Problem to work on
When you reach the line that contains "Viernes, 2:55pm, aula 2 (31, 69, 177, 90)", begin copying exactly and continue through the last line below. Do not copy pictures.

*** Opening Entries shown ***

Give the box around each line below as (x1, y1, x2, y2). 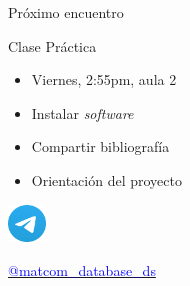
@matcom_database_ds (8, 259, 156, 280)
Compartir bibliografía (31, 136, 170, 157)
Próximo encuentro (8, 2, 124, 22)
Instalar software (31, 102, 134, 123)
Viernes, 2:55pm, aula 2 (31, 69, 177, 90)
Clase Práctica (8, 35, 97, 56)
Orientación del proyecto (31, 169, 182, 190)
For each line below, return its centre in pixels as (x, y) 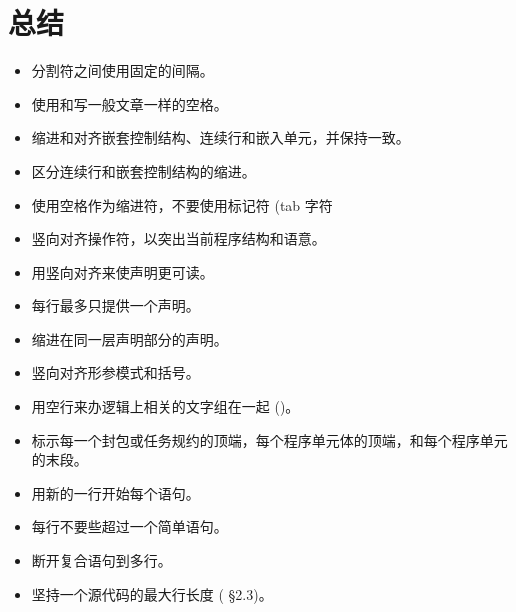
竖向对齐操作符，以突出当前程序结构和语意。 (178, 238)
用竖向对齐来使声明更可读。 (122, 271)
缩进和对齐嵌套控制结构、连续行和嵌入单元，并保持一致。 (220, 137)
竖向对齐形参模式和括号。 (115, 372)
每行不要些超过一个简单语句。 (129, 526)
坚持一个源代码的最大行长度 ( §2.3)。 (152, 593)
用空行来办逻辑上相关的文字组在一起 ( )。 (165, 406)
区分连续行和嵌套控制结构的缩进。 (143, 170)

*** Closing Entries shown ***

Written response
Viernes, 2:55pm, aula 2 (31, 69, 177, 90)
Clase Práctica (8, 35, 97, 56)
Orientación del proyecto (31, 169, 182, 190)
For each line below, return its centre in pixels as (x, y) 
竖向对齐操作符，以突出当前程序结构和语意。 (178, 238)
用竖向对齐来使声明更可读。 (122, 271)
缩进和对齐嵌套控制结构、连续行和嵌入单元，并保持一致。 (220, 137)
竖向对齐形参模式和括号。 (115, 372)
每行不要些超过一个简单语句。 (129, 526)
坚持一个源代码的最大行长度 ( §2.3)。 (152, 593)
用空行来办逻辑上相关的文字组在一起 ( )。 (165, 406)
区分连续行和嵌套控制结构的缩进。 (143, 170)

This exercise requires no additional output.